Bobby Delgado,
Gangs, Prison, Parole & the Politics Behind Them
(Crown Oak, 2007)

Literary crime, both fiction and nonfiction, has an endless fascination. Of the many prison memoirs available, this is not the best written I've read, but it is one of the most compelling.

It is more than 450 pages long, rare for a book of this type. And it appears to be written by Bobby Delgado himself without the help of a ghostwriter.

The book is clearly unedited. There are many grammatical errors, such as using "principle" instead of "principal" and others that can slip past a computer spell check.

Yet this unfiltered style actually is an advantage. There is a rawness and directness lacking in books targeted to be bestsellers. It clearly shows how Delgado actually thinks, and there is a conversational style that is direct if not literary.
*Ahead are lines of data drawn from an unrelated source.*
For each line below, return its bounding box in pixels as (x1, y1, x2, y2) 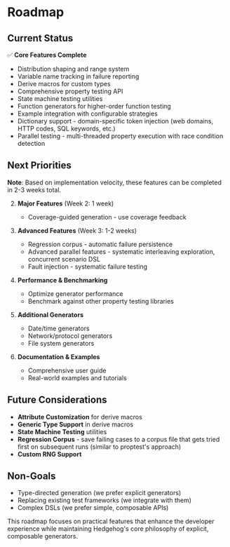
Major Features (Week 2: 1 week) (17, 199, 114, 208)
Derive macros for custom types (17, 80, 111, 88)
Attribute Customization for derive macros (17, 412, 142, 421)
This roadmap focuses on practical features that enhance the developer (7, 517, 215, 526)
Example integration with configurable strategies (17, 109, 158, 118)
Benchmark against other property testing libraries (27, 297, 174, 305)
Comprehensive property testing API (17, 87, 123, 95)
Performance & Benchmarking (17, 276, 108, 284)
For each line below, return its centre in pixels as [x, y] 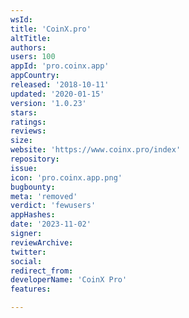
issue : [24, 168]
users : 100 [33, 57]
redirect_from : [42, 271]
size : [21, 141]
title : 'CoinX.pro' [51, 29]
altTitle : [31, 38]
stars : [24, 112]
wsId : [21, 19]
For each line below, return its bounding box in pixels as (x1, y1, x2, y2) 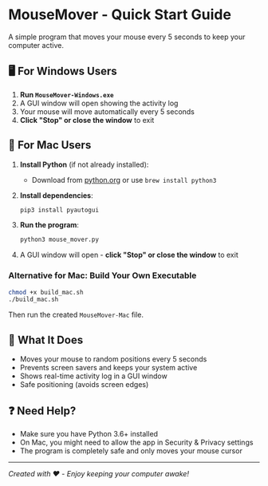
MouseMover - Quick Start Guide (8, 6, 231, 24)
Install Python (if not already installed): (19, 160, 149, 169)
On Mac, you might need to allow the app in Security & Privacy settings (19, 437, 254, 447)
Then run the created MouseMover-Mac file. (8, 310, 144, 320)
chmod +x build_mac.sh (8, 288, 84, 296)
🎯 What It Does (8, 333, 84, 346)
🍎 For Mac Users (8, 138, 92, 152)
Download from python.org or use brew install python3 (31, 175, 217, 184)
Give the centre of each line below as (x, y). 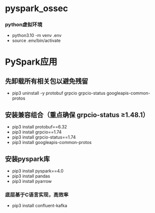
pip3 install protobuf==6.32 (39, 127)
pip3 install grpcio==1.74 (37, 132)
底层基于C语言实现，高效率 (37, 195)
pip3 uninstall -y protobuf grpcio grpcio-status (59, 93)
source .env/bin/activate (36, 41)
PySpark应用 (31, 62)
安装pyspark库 (27, 159)
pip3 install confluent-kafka (40, 206)
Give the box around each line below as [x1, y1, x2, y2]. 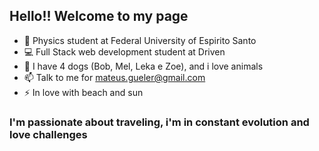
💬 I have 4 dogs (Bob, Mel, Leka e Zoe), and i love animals [23, 60, 264, 72]
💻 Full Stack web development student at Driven [23, 45, 226, 58]
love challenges [9, 127, 88, 141]
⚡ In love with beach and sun [23, 86, 144, 98]
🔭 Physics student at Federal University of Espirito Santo [23, 34, 257, 46]
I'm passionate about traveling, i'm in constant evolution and [9, 115, 310, 129]
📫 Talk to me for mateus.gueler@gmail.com [23, 71, 206, 83]
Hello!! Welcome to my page [9, 8, 189, 25]
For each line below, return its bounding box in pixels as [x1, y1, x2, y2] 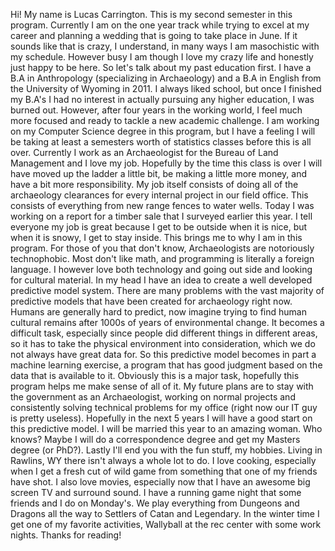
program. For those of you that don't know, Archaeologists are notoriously [10, 242, 315, 254]
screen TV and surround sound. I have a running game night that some [10, 487, 302, 498]
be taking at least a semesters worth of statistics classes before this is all [10, 136, 312, 148]
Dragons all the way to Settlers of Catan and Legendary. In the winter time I [10, 508, 320, 519]
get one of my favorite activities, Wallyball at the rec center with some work [10, 519, 322, 530]
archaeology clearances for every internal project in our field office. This [10, 189, 309, 201]
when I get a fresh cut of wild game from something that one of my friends [10, 465, 318, 477]
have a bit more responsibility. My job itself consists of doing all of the [10, 179, 299, 190]
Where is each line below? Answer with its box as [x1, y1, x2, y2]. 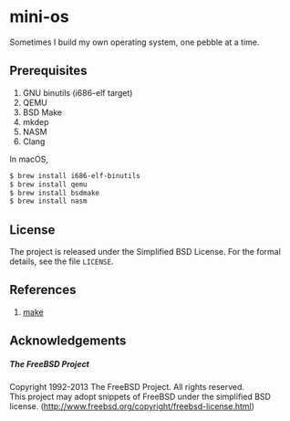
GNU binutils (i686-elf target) [22, 87, 133, 98]
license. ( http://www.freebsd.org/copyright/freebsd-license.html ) [9, 401, 255, 412]
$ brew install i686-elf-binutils [9, 171, 141, 180]
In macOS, [9, 153, 48, 164]
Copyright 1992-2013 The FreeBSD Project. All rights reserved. [9, 382, 244, 393]
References [9, 282, 77, 298]
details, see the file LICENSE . [9, 256, 114, 267]
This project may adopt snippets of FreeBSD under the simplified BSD [9, 391, 272, 403]
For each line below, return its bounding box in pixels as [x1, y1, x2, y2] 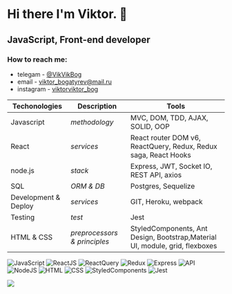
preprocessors [70, 228, 119, 237]
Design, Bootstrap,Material [130, 232, 217, 241]
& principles [70, 237, 110, 246]
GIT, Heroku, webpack [130, 196, 203, 206]
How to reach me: [7, 55, 68, 64]
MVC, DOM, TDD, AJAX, [130, 113, 209, 122]
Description [77, 101, 117, 111]
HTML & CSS [10, 232, 53, 241]
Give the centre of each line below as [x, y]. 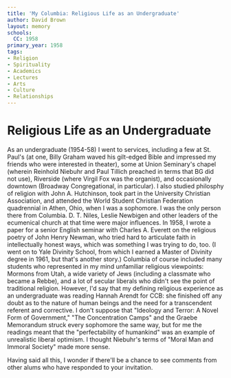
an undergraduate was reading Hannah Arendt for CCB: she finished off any [114, 296]
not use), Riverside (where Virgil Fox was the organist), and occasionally [109, 179]
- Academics [24, 71]
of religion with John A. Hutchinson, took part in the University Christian [109, 193]
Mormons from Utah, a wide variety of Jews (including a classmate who [109, 274]
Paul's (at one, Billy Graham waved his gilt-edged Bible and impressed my [112, 157]
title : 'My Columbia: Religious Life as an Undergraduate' [93, 13]
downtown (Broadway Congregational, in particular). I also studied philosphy [115, 186]
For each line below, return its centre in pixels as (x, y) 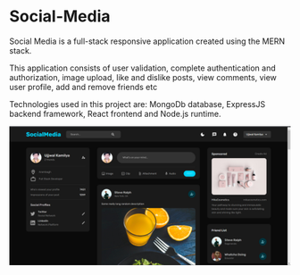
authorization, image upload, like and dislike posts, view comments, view (143, 77)
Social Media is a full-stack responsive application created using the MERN (147, 41)
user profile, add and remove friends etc (83, 87)
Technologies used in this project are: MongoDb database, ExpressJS (137, 104)
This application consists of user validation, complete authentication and (143, 68)
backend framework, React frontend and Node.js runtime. (115, 113)
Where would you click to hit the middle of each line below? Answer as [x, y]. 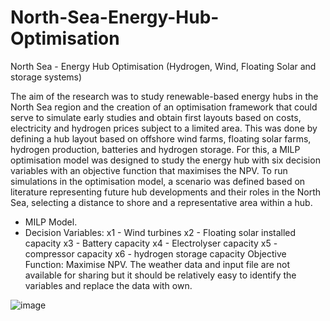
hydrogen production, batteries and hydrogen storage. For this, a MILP [155, 149]
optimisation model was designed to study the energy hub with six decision [165, 160]
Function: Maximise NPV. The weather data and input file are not [157, 264]
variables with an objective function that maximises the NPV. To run [149, 170]
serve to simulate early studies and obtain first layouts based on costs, [156, 117]
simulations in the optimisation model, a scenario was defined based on [158, 181]
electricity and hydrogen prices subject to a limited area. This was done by [164, 128]
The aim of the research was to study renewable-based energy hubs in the [164, 96]
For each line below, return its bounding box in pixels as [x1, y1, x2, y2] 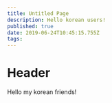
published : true [7, 23, 54, 30]
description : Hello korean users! [7, 16, 107, 23]
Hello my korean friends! [7, 88, 77, 96]
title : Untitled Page [7, 10, 69, 17]
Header [7, 65, 50, 81]
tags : [7, 36, 23, 43]
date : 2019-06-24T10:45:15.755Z [7, 29, 100, 36]
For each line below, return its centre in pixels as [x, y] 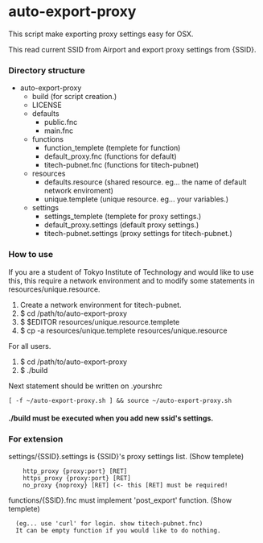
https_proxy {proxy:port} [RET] [77, 479]
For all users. [30, 346]
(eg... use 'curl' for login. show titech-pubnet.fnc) [109, 524]
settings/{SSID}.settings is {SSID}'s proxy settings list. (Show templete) [126, 457]
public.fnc [61, 122]
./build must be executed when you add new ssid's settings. [111, 418]
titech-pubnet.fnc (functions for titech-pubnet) [121, 165]
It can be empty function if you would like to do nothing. [118, 531]

Nearly all of the book takes place in prison, where Delgado has spent most of his life. His many stays in solitary and his resistance make for compelling reading. His complaints of racism are marred by his unfortunate references to "faggots." Still, it is not difficult to believe that the state of Texas, which gave us George W. Bush, has a less than stellar prison system.

Delgado writes a great deal about his own gang, the Texas Syndicate, and how it was superior in every way to its rivals, the Mexican Mafia. It seems obvious that much of this is boasting, yet this gives a clear picture of how gang members view themselves and their groups.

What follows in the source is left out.